Em todos estes casos, estamos então perante uma “(…)ite”. Uma otite, uma rinite ou rinossinusite, uma laringite. O que não significa, que estejamos perante uma infeção. A inflamação pode ser causada por qualquer outra agressão; por um traumatismo, por um tumor, ou por um agente irritante. Por vezes a história clínica é clara, e o próprio doente reconhece e consegue nomear o fator desencadeante.

Quando não é assim, o exame físico pode ser diagnóstico – vemos a lesão traumática, uma massa tumoral, um corpo estranho, um abcesso, secreções
purulentas. Noutros casos, são os elementos da história clínica que nos orientam. Por exemplo, o contacto prévio com alguém portador de infeção diagnosticada; a presença de sintomas sistémicos, como febre, dores musculares generalizadas, mal-estar geral.

Mas, não raramente, é mesmo muito difícil. Porque se há microrganismos cujo processo infecioso cursa com sinais óbvios – o mais comum é a presença de exsudato purulento na infeção por algumas bactérias – outros há que causam apenas um processo inflamatório que em nada se distingue do que pode ser causado por uma alergia ou um processo vascular vasomotor (desencadeado por uma mudança brusca de temperatura, por exemplo).

Nesses casos temos que nos socorrer de exames complementares de diagnóstico. Por exemplo, de marcadores sanguíneos sugestivos de infeção – há células sanguíneas específicas que se alteram na presença de determinados agentes infeciosos – ou de proteínas que funcionam como marcadores inflamatórios. Os exames imagiológicos podem ser úteis; se utilizarmos contraste ou marcadores específicos de inflamação ou infeção, por exemplo em medicina nuclear, conseguimos por vezes esclarecer o quadro.

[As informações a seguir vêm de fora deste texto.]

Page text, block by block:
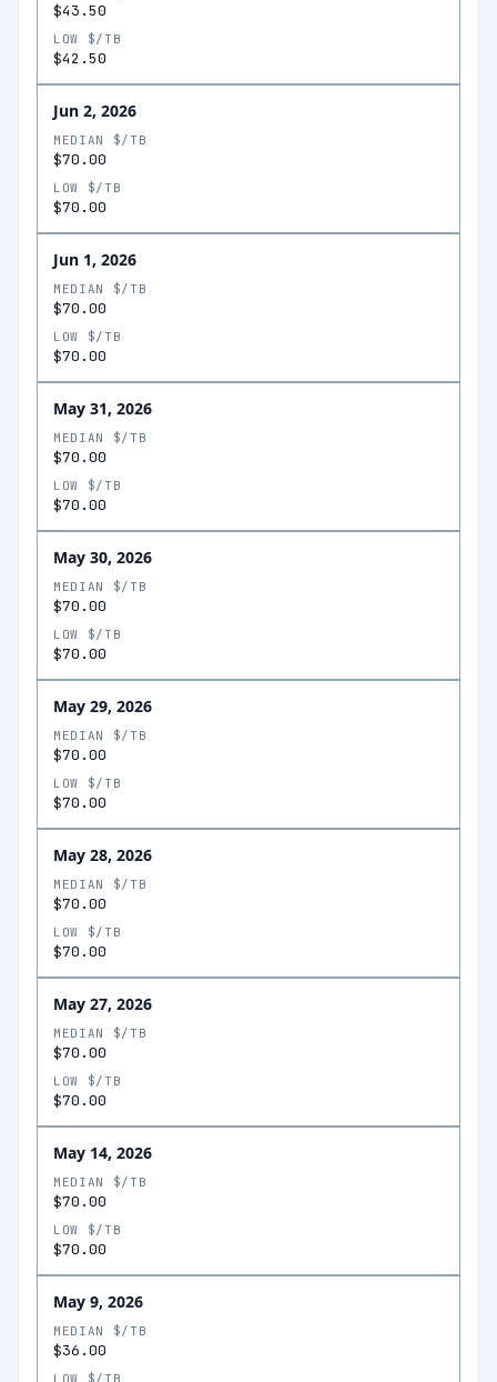
$43.50
LOW $/TB
$42.50
Jun 2, 2026
MEDIAN $/TB
$70.00
LOW $/TB
$70.00
Jun 1, 2026
MEDIAN $/TB
$70.00
LOW $/TB
$70.00
May 31, 2026
MEDIAN $/TB
$70.00
LOW $/TB
$70.00
May 30, 2026
MEDIAN $/TB
$70.00
LOW $/TB
$70.00
May 29, 2026
MEDIAN $/TB
$70.00
LOW $/TB
$70.00
May 28, 2026
MEDIAN $/TB
$70.00
LOW $/TB
$70.00
May 27, 2026
MEDIAN $/TB
$70.00
LOW $/TB
$70.00
May 14, 2026
MEDIAN $/TB
$70.00
LOW $/TB
$70.00
May 9, 2026
MEDIAN $/TB
$36.00
LOW $/TB
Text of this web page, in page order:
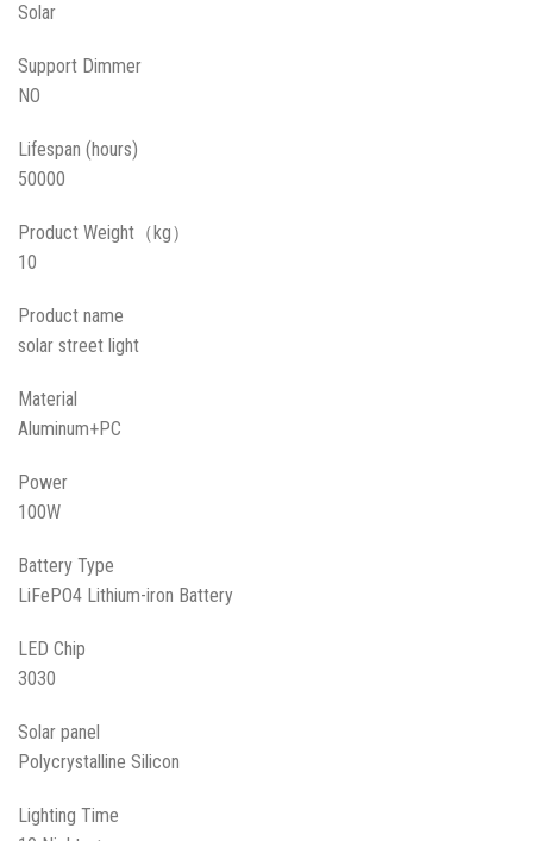
Solar
Support Dimmer
NO
Lifespan (hours)
50000
Product Weight（kg）
10
Product name
solar street light
Material
Aluminum+PC
Power
100W
Battery Type
LiFePO4 Lithium-iron Battery
LED Chip
3030
Solar panel
Polycrystalline Silicon
Lighting Time
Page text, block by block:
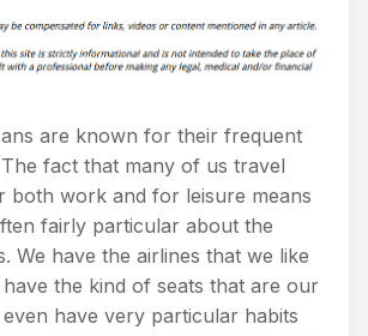
are known for their frequent
fact that many of us travel
both work and for leisure means
fairly particular about the
We have the airlines that we like
the kind of seats that are our
have very particular habits
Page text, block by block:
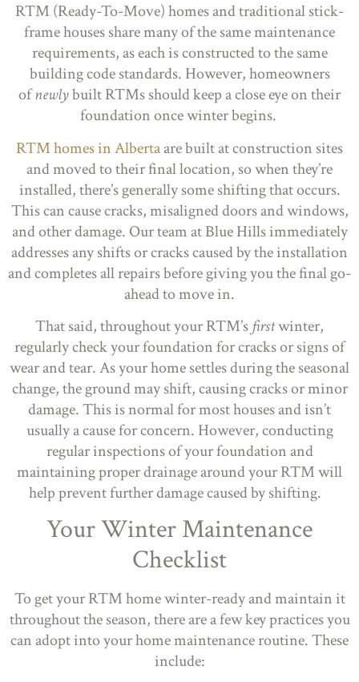
RTM (Ready-To-Move) homes and traditional stick-
frame houses share many of the same maintenance
requirements, as each is constructed to the same
building code standards. However, homeowners
ofnewlybuilt RTMs should keep a close eye on their
foundation once winter begins.
RTM homes in Albertaare built at construction sites
and moved to their final location, so when they’re
installed, there’s generally some shifting that occurs.
This can cause cracks, misaligned doors and windows,
and other damage. Our team at Blue Hills immediately
addresses any shifts or cracks caused by the installation
and completes all repairs before giving you the final go-
ahead to move in.
That said, throughout your RTM’s firstwinter,
regularly check your foundation for cracks or signs of
wear and tear. As your home settles during the seasonal
change, the ground may shift, causing cracks or minor
damage. This is normal for most houses and isn’t
usually a cause for concern. However, conducting
regular inspections of your foundation and
maintaining proper drainage around your RTM will
help prevent further damage caused by shifting.
Your Winter Maintenance
Checklist
To get your RTM home winter-ready and maintain it
throughout the season, there are a few key practices you
can adopt into your home maintenance routine. These
include:
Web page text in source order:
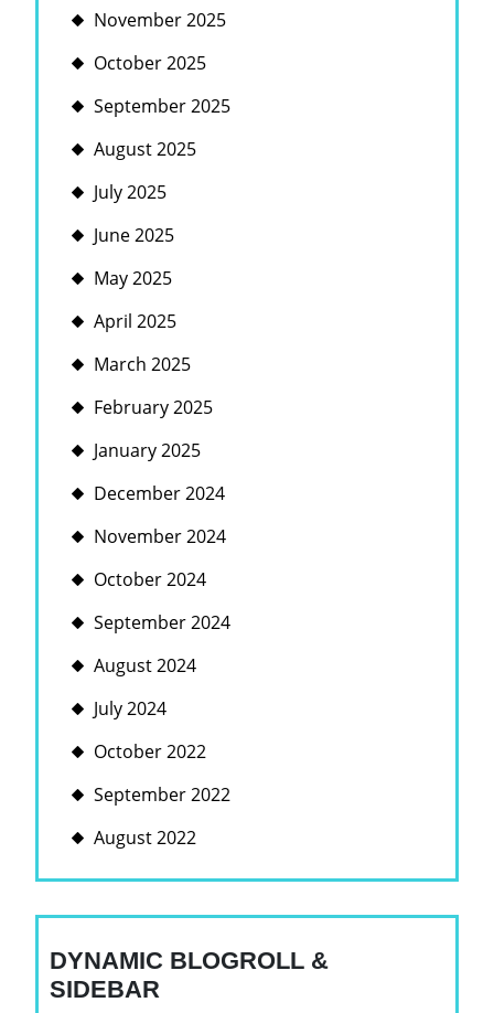
November 2025
October 2025
September 2025
August 2025
July 2025
June 2025
May 2025
April 2025
March 2025
February 2025
January 2025
December 2024
November 2024
October 2024
September 2024
August 2024
July 2024
October 2022
September 2022
August 2022
DYNAMIC BLOGROLL &
SIDEBAR
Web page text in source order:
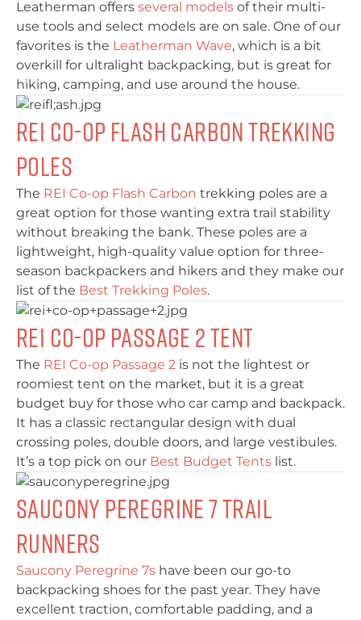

Podemos ainda recorrer a pesquisa de marcadores biológicos e/ou a cultura de microrganismos, em líquidos biológicos como o sangue, a urina, o líquido sinovial das articulações, o líquor crânio encefálico, coleções purulentas, secreções nasais ou pulmonares; ou mesmo em biópsias de tecidos. Serão casos particulares, é verdade. Mas demonstrativos da importância que damos à diferenciação entre estes dois processos. Inflamação não é infeção. Os sintomas, sinais e exames complementares de que dispomos ajudam o médico a fazer essa distinção.